◆ **Work instructions**
Look for the word "Dhammapada" in the material below. Copy each line that has it.

◆ **Task input**
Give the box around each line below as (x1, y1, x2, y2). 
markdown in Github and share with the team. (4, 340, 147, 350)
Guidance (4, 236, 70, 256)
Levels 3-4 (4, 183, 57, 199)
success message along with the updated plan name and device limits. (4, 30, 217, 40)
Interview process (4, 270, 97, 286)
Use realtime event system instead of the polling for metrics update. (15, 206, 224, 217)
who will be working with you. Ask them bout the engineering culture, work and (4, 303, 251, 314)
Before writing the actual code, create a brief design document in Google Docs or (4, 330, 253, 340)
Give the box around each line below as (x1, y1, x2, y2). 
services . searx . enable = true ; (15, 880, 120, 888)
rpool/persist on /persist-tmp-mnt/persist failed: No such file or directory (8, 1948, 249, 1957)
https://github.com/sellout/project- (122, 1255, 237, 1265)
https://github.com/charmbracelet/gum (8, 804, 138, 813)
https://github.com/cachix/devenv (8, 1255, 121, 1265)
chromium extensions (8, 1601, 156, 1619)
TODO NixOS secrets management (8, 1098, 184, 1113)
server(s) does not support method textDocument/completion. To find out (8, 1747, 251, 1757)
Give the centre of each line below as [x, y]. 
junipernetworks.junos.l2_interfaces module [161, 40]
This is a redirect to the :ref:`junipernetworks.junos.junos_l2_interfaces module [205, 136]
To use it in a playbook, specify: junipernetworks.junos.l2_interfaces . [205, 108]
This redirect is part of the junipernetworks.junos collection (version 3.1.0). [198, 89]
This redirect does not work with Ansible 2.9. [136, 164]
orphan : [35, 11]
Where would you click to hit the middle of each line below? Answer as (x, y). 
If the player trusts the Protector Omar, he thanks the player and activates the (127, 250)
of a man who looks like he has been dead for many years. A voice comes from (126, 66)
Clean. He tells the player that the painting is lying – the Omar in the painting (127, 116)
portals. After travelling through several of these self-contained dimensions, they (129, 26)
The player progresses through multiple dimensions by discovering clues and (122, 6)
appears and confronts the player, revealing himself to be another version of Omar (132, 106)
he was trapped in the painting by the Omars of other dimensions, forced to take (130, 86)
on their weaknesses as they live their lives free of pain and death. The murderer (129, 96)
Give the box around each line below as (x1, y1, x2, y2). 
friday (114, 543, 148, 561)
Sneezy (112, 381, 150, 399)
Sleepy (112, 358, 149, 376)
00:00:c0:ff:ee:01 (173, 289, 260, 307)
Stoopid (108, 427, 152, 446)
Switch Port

* * *

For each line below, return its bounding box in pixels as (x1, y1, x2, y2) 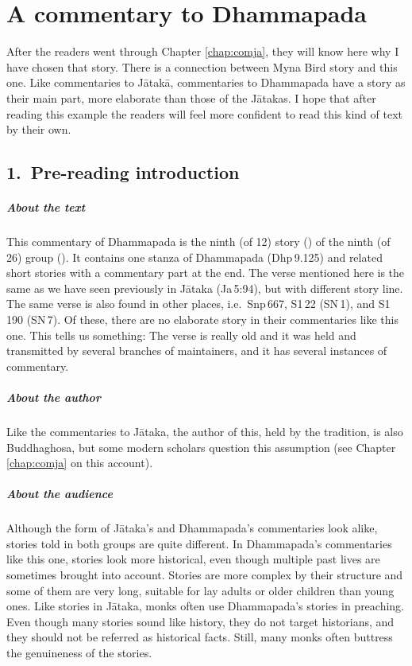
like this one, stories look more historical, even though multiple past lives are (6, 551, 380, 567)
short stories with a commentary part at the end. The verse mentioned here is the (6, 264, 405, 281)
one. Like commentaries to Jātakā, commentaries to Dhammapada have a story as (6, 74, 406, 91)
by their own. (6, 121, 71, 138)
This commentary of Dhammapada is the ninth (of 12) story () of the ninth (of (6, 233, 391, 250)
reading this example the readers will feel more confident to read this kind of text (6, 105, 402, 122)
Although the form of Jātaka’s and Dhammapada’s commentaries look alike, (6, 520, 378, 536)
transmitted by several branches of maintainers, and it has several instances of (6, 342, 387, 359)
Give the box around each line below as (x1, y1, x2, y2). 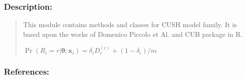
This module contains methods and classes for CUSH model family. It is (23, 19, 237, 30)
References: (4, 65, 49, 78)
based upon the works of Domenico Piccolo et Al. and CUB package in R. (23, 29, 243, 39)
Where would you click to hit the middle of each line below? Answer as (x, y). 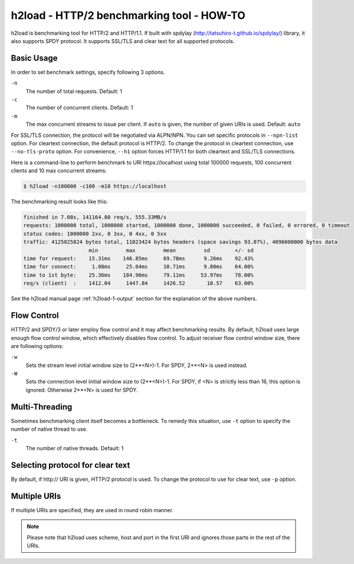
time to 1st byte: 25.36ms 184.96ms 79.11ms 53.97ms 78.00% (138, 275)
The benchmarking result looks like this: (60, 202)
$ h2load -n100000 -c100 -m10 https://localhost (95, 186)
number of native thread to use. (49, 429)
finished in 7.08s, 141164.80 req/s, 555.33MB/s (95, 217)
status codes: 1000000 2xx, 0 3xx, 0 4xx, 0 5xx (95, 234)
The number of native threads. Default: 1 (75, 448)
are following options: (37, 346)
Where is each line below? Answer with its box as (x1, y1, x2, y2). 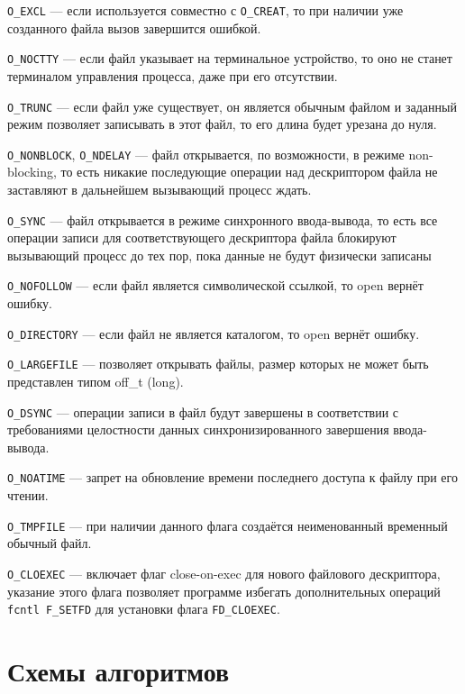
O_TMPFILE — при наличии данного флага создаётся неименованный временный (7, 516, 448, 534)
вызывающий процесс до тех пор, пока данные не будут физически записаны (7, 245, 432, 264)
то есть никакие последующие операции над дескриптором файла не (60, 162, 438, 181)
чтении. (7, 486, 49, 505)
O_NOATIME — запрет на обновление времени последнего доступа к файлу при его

◆ **Exercise output**
one. Like commentaries to Jātakā, commentaries to Dhammapada have a story as (6, 74, 406, 91)
This commentary of Dhammapada is the ninth (of 12) story () of the ninth (of (6, 233, 391, 250)
Although the form of Jātaka’s and Dhammapada’s commentaries look alike, (6, 520, 378, 536)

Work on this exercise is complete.